The task: An exact copy of every record, with no pictures, please.

Records excerpted from a collection
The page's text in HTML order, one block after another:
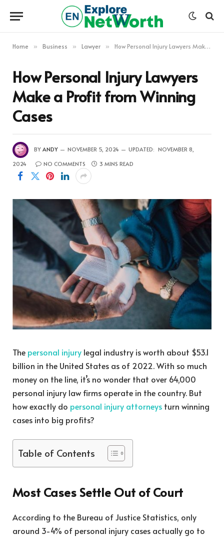
Home » Business » Lawyer » How Personal Injury Lawyers Make a Profit from Winning Cases
How Personal Injury Lawyers
Make a Profit from Winning
Cases
BY ANDY NOVEMBER 5, 2024 UPDATED: NOVEMBER 8,
2024
NO COMMENTS 3 MINS READ
The personal injury legal industry is worth about $53.1
billion in the United States as of 2022. With so much
money on the line, it’s no wonder that over 64,000
personal injury law firms operate in the country. But
how exactly do personal injury attorneys turn winning
cases into big profits?
Table of Contents
Most Cases Settle Out of Court
According to the Bureau of Justice Statistics, only
around 3-4% of personal injury cases actually go to
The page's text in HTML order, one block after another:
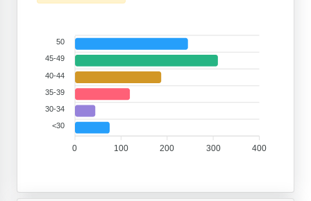
50
45-49
40-44
35-39
30-34
<30
400
300
200
100
0
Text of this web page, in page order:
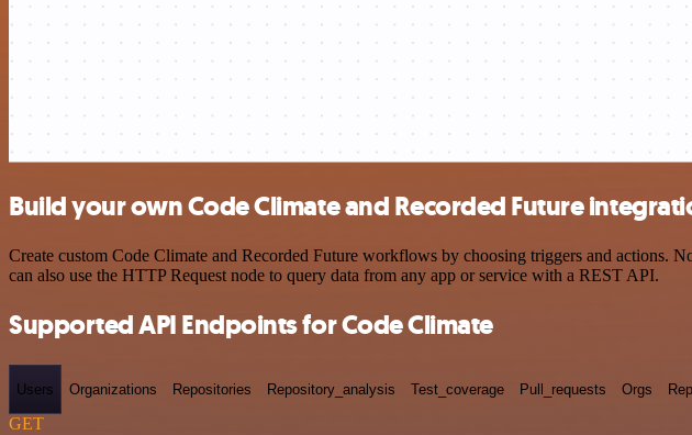
Build your own Code Climate and Recorded Future
Create custom Code Climate and Recorded Future workflows by choosing triggers and actions.
can also use the HTTP Request node to query data from any app or service with a REST API.
Supported API Endpoints for Code Climate
Users Organizations Repositories Repository_analysis Test_coverage Pull_requests Orgs
GET
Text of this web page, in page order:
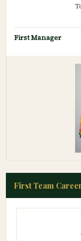
First Manager
First Team
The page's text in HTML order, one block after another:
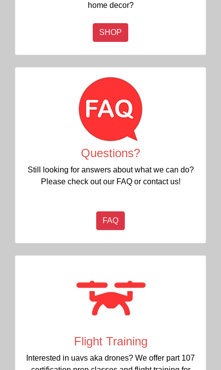
home decor?
SHOP
Questions?
Still looking for answers about what we can do?
Please check out our FAQ or contact us!
FAQ
Flight Training
Interested in uavs aka drones? We offer part 107
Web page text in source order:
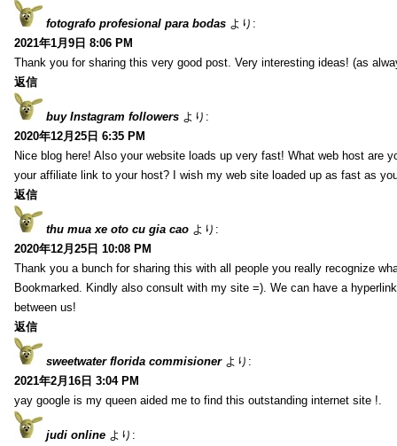
fotografo profesional para bodas より:
2021年1月9日 8:06 PM
Thank you for sharing this very good post. Very interesting ideas! (as
返信
buy Instagram followers より:
2020年12月25日 6:35 PM
Nice blog here! Also your website loads up very fast! What web host are
your affiliate link to your host? I wish my web site loaded up as fast as
返信
thu mua xe oto cu gia cao より:
2020年12月25日 10:08 PM
Thank you a bunch for sharing this with all people you really recognize
Bookmarked. Kindly also consult with my site =). We can have a
between us!
返信
sweetwater florida commisioner より:
2021年2月16日 3:04 PM
yay google is my queen aided me to find this outstanding internet site !.
judi online より:
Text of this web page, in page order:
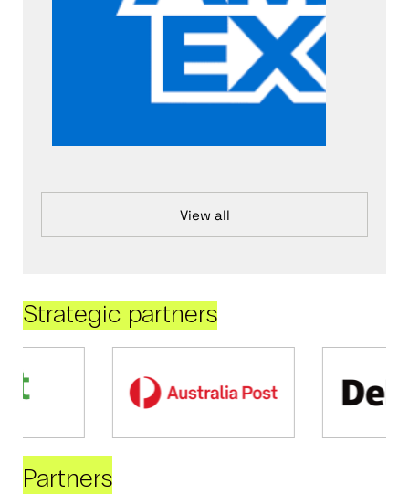
View all
Strategic partners
Partners
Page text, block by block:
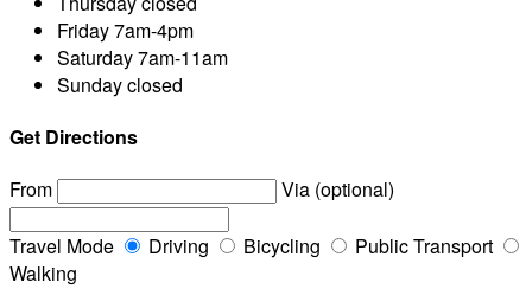
Friday7am-4pm
Saturday7am-11am
Sundayclosed
Get Directions
From
Via (optional)
Travel Mode Driving Bicycling
Public Transport
Walking
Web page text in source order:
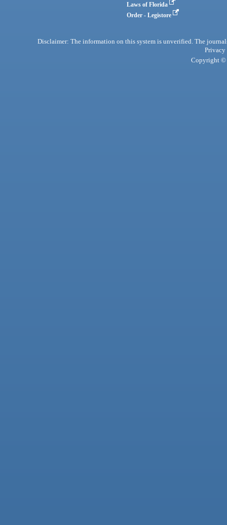
Laws of Florida
Order - Legistore
Disclaimer: The information on this system is unverified. The
Privacy
Copyright ©
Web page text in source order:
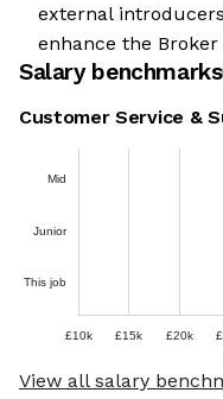
external
enhance the Broker
Salary benchmarks
Customer Service &
Mid
Junior
This job
£10k £15k £20k
View all salary
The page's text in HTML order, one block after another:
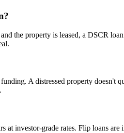
the property is leased, a DSCR
A distressed property
investor-grade rates. Flip loans
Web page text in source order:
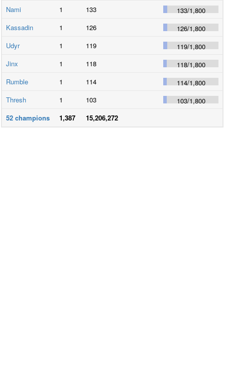
Nami
1 133 133/1,800
Kassadin
1 126 126/1,800
Udyr
1 119 119/1,800
Jinx
1 118 118/1,800
Rumble
1 114 114/1,800
Thresh
1 103 103/1,800
52 champions 1,387 15,206,272
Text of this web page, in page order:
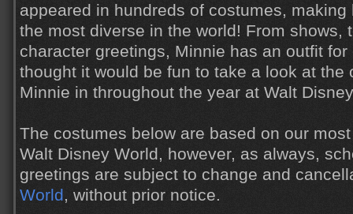
appeared in hundreds of costumes, making
the most diverse in the world! From shows,
character greetings, Minnie has an outfit
thought it would be fun to take a look at the
Minnie in throughout the year at Walt
The costumes below are based on our
Walt Disney World, however, as always,
greetings are subject to change and
World, without prior notice.
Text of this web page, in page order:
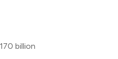
billion
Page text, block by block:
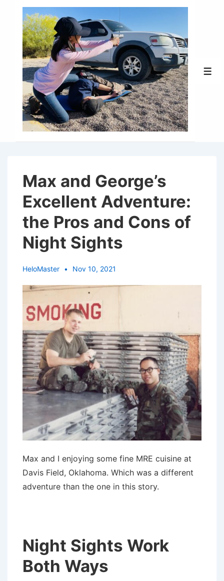
Content
Max and George’s
Excellent Adventure:
the Pros and Cons of
Night Sights
HeloMaster Nov 10, 2021
Max and I enjoying some fine MRE cuisine at
Davis Field, Oklahoma. Which was a different
adventure than the one in this story.
Night Sights Work
Both Ways
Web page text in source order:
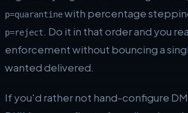
p=quarantinewith percentage
p=reject. Do it in that order and you
enforcement without bouncing a
wanted delivered.
If you'd rather not hand-configure
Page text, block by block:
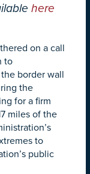
here
on a call
to
border wall
the
for a firm
miles of the
to
public
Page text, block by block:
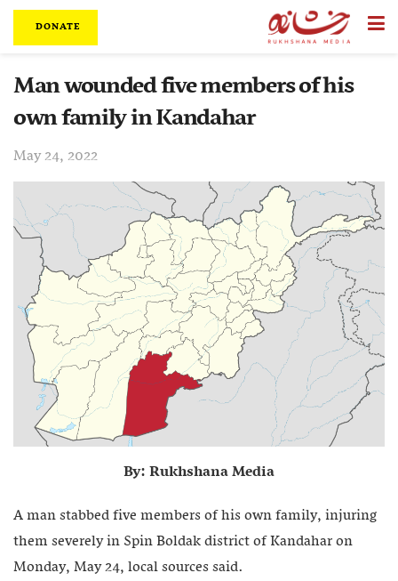
DONATE
Man wounded five members of his
own family in Kandahar
May 24, 2022
By: Rukhshana Media
A man stabbed five members of his own family, injuring
them severely in Spin Boldak district of Kandahar on
Monday, May 24, local sources said.
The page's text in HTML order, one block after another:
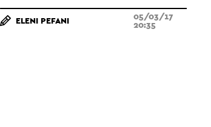
ELENI PEFANI 05/03/17
20:35
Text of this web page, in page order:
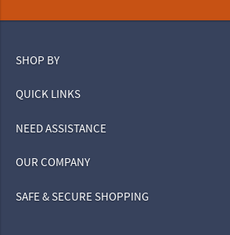
SHOP BY
QUICK LINKS
NEED ASSISTANCE
OUR COMPANY
SAFE & SECURE SHOPPING
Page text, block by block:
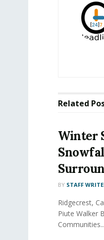
Related
Winter
BY STAFF
Ridgecrest,
Piute Walker
Communities...
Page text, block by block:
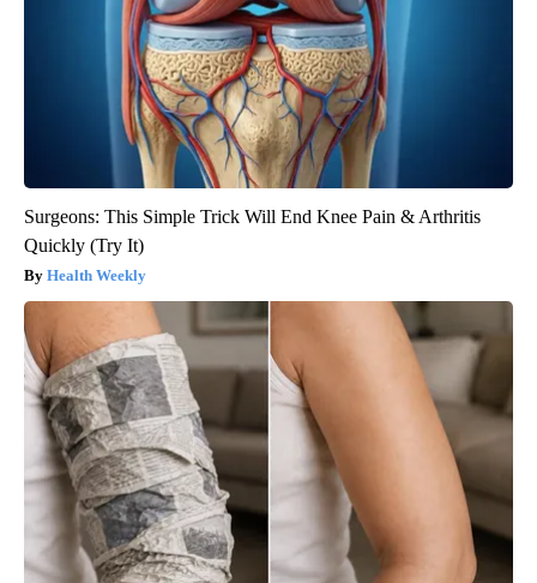
Surgeons: This Simple Trick Will End Knee Pain & Arthritis
Quickly (Try It)
Health Weekly
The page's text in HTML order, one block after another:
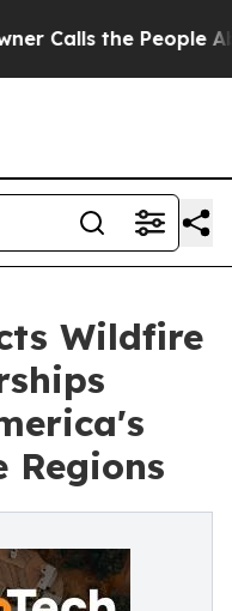
the People
Wildfire
Regions
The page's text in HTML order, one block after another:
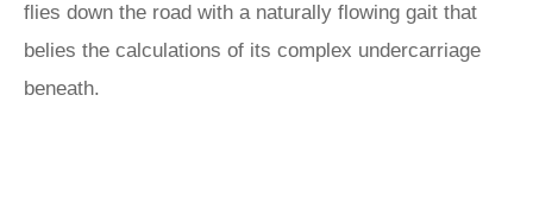
flies down the road with a naturally flowing gait that
belies the calculations of its complex undercarriage
beneath.
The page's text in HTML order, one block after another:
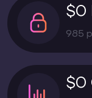
$0
985
$0
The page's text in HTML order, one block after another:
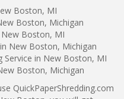
Boston, MI
Boston, Michigan
Boston, MI
New Boston, Michigan
Service in New Boston, MI
Boston, Michigan
QuickPaperShredding.com
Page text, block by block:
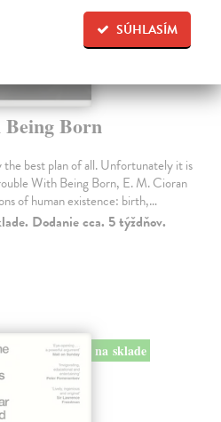
SÚHLASÍM
Born
best plan of all. Unfortunately it is
With Being Born, E. M. Cioran
of human existence: birth,…
Dodanie cca. 5 týždňov.
na sklade
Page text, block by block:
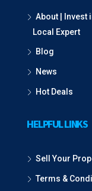
About | Invest
Local Expert
Blog
News
Hot Deals
HELPFUL LINKS
Sell Your
Terms &
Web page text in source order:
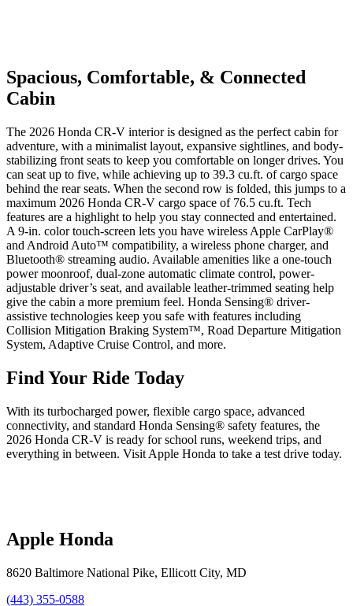
Spacious, Comfortable, & Connected
Cabin
The 2026 Honda CR-V interior is designed as the perfect cabin for
adventure, with a minimalist layout, expansive sightlines, and body-
stabilizing front seats to keep you comfortable on longer drives. You
can seat up to five, while achieving up to 39.3 cu.ft. of cargo space
behind the rear seats. When the second row is folded, this jumps to a
maximum 2026 Honda CR-V cargo space of 76.5 cu.ft. Tech
features are a highlight to help you stay connected and entertained.
A 9-in. color touch-screen lets you have wireless Apple CarPlay®
and Android Auto™ compatibility, a wireless phone charger, and
Bluetooth® streaming audio. Available amenities like a one-touch
power moonroof, dual-zone automatic climate control, power-
adjustable driver’s seat, and available leather-trimmed seating help
give the cabin a more premium feel. Honda Sensing® driver-
assistive technologies keep you safe with features including
Collision Mitigation Braking System™, Road Departure Mitigation
System, Adaptive Cruise Control, and more.
Find Your Ride Today
With its turbocharged power, flexible cargo space, advanced
connectivity, and standard Honda Sensing® safety features, the
2026 Honda CR-V is ready for school runs, weekend trips, and
everything in between. Visit Apple Honda to take a test drive today.
Apple Honda
8620 Baltimore National Pike, Ellicott City, MD
(443) 355-0588
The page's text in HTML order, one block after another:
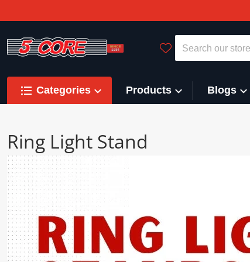
Categories Products Blogs
Ring Light Stand
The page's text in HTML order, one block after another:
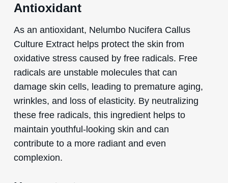
Antioxidant
As an antioxidant, Nelumbo Nucifera Callus
Culture Extract helps protect the skin from
oxidative stress caused by free radicals. Free
radicals are unstable molecules that can
damage skin cells, leading to premature aging,
wrinkles, and loss of elasticity. By neutralizing
these free radicals, this ingredient helps to
maintain youthful-looking skin and can
contribute to a more radiant and even
complexion.
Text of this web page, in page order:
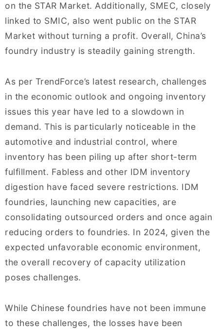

Answer to this problem:
The page's text in HTML order, one block after another:
Home » Business » Lawyer » How Personal Injury Lawyers Make a Profit from Winning Cases
How Personal Injury Lawyers
Make a Profit from Winning
Cases
BY ANDY NOVEMBER 5, 2024 UPDATED: NOVEMBER 8,
2024
NO COMMENTS 3 MINS READ
The personal injury legal industry is worth about $53.1
billion in the United States as of 2022. With so much
money on the line, it’s no wonder that over 64,000
personal injury law firms operate in the country. But
how exactly do personal injury attorneys turn winning
cases into big profits?
Table of Contents
Most Cases Settle Out of Court
According to the Bureau of Justice Statistics, only
around 3-4% of personal injury cases actually go to
The page's text in HTML order, one block after another:
50
45-49
40-44
35-39
30-34
<30
400
300
200
100
0
Text of this web page, in page order:
Build your own Code Climate and Recorded Future
Create custom Code Climate and Recorded Future workflows by choosing triggers and actions.
can also use the HTTP Request node to query data from any app or service with a REST API.
Supported API Endpoints for Code Climate
Users Organizations Repositories Repository_analysis Test_coverage Pull_requests Orgs
GET
Text of this web page, in page order:
First Manager
First Team
The page's text in HTML order, one block after another:
home decor?
SHOP
Questions?
Still looking for answers about what we can do?
Please check out our FAQ or contact us!
FAQ
Flight Training
Interested in uavs aka drones? We offer part 107
Web page text in source order:
fotografo profesional para bodas より:
2021年1月9日 8:06 PM
Thank you for sharing this very good post. Very interesting ideas! (as
返信
buy Instagram followers より:
2020年12月25日 6:35 PM
Nice blog here! Also your website loads up very fast! What web host are
your affiliate link to your host? I wish my web site loaded up as fast as
返信
thu mua xe oto cu gia cao より:
2020年12月25日 10:08 PM
Thank you a bunch for sharing this with all people you really recognize
Bookmarked. Kindly also consult with my site =). We can have a
between us!
返信
sweetwater florida commisioner より:
2021年2月16日 3:04 PM
yay google is my queen aided me to find this outstanding internet site !.
judi online より:
Text of this web page, in page order:
View all
Strategic partners
Partners
Page text, block by block:
Friday7am-4pm
Saturday7am-11am
Sundayclosed
Get Directions
From
Via (optional)
Travel Mode Driving Bicycling
Public Transport
Walking
Web page text in source order:
Laws of Florida
Order - Legistore
Disclaimer: The information on this system is unverified. The
Privacy
Copyright ©
Web page text in source order:
external
enhance the Broker
Salary benchmarks
Customer Service &
Mid
Junior
This job
£10k £15k £20k
View all salary
The page's text in HTML order, one block after another:
the property is leased, a DSCR
A distressed property
investor-grade rates. Flip loans
Web page text in source order:
Nami
1 133 133/1,800
Kassadin
1 126 126/1,800
Udyr
1 119 119/1,800
Jinx
1 118 118/1,800
Rumble
1 114 114/1,800
Thresh
1 103 103/1,800
52 champions 1,387 15,206,272
Text of this web page, in page order:
appeared in hundreds of costumes, making
the most diverse in the world! From shows,
character greetings, Minnie has an outfit
thought it would be fun to take a look at the
Minnie in throughout the year at Walt
The costumes below are based on our
Walt Disney World, however, as always,
greetings are subject to change and
World, without prior notice.
Text of this web page, in page order:
billion
Page text, block by block:
Content
Max and George’s
Excellent Adventure:
the Pros and Cons of
Night Sights
HeloMaster Nov 10, 2021
Max and I enjoying some fine MRE cuisine at
Davis Field, Oklahoma. Which was a different
adventure than the one in this story.
Night Sights Work
Both Ways
Web page text in source order:
p=quarantinewith percentage
p=reject. Do it in that order and you
enforcement without bouncing a
wanted delivered.
If you'd rather not hand-configure
Page text, block by block:
here
on a call
to
border wall
the
for a firm
miles of the
to
public
Page text, block by block:
DONATE
Man wounded five members of his
own family in Kandahar
May 24, 2022
By: Rukhshana Media
A man stabbed five members of his own family, injuring
them severely in Spin Boldak district of Kandahar on
Monday, May 24, local sources said.
The page's text in HTML order, one block after another:
ELENI PEFANI 05/03/17
20:35
Text of this web page, in page order:
SHOP BY
QUICK LINKS
NEED ASSISTANCE
OUR COMPANY
SAFE & SECURE SHOPPING
Page text, block by block:
Related
Winter
BY STAFF
Ridgecrest,
Piute Walker
Communities...
Page text, block by block:
Surgeons: This Simple Trick Will End Knee Pain & Arthritis
Quickly (Try It)
Health Weekly
The page's text in HTML order, one block after another:
the People
Wildfire
Regions
The page's text in HTML order, one block after another:
flies down the road with a naturally flowing gait that
belies the calculations of its complex undercarriage
beneath.
The page's text in HTML order, one block after another:
$0
985
$0
The page's text in HTML order, one block after another:
Boston, MI
Boston, Michigan
Boston, MI
New Boston, Michigan
Service in New Boston, MI
Boston, Michigan
QuickPaperShredding.com
Page text, block by block:
SÚHLASÍM
Born
best plan of all. Unfortunately it is
With Being Born, E. M. Cioran
of human existence: birth,…
Dodanie cca. 5 týždňov.
na sklade
Page text, block by block:
About | Invest
Local Expert
Blog
News
Hot Deals
HELPFUL LINKS
Sell Your
Terms &
Web page text in source order:
Spacious, Comfortable, & Connected
Cabin
The 2026 Honda CR-V interior is designed as the perfect cabin for
adventure, with a minimalist layout, expansive sightlines, and body-
stabilizing front seats to keep you comfortable on longer drives. You
can seat up to five, while achieving up to 39.3 cu.ft. of cargo space
behind the rear seats. When the second row is folded, this jumps to a
maximum 2026 Honda CR-V cargo space of 76.5 cu.ft. Tech
features are a highlight to help you stay connected and entertained.
A 9-in. color touch-screen lets you have wireless Apple CarPlay®
and Android Auto™ compatibility, a wireless phone charger, and
Bluetooth® streaming audio. Available amenities like a one-touch
power moonroof, dual-zone automatic climate control, power-
adjustable driver’s seat, and available leather-trimmed seating help
give the cabin a more premium feel. Honda Sensing® driver-
assistive technologies keep you safe with features including
Collision Mitigation Braking System™, Road Departure Mitigation
System, Adaptive Cruise Control, and more.
Find Your Ride Today
With its turbocharged power, flexible cargo space, advanced
connectivity, and standard Honda Sensing® safety features, the
2026 Honda CR-V is ready for school runs, weekend trips, and
everything in between. Visit Apple Honda to take a test drive today.
Apple Honda
8620 Baltimore National Pike, Ellicott City, MD
(443) 355-0588
The page's text in HTML order, one block after another:
Categories Products Blogs
Ring Light Stand
The page's text in HTML order, one block after another:
Antioxidant
As an antioxidant, Nelumbo Nucifera Callus
Culture Extract helps protect the skin from
oxidative stress caused by free radicals. Free
radicals are unstable molecules that can
damage skin cells, leading to premature aging,
wrinkles, and loss of elasticity. By neutralizing
these free radicals, this ingredient helps to
maintain youthful-looking skin and can
contribute to a more radiant and even
complexion.
Text of this web page, in page order:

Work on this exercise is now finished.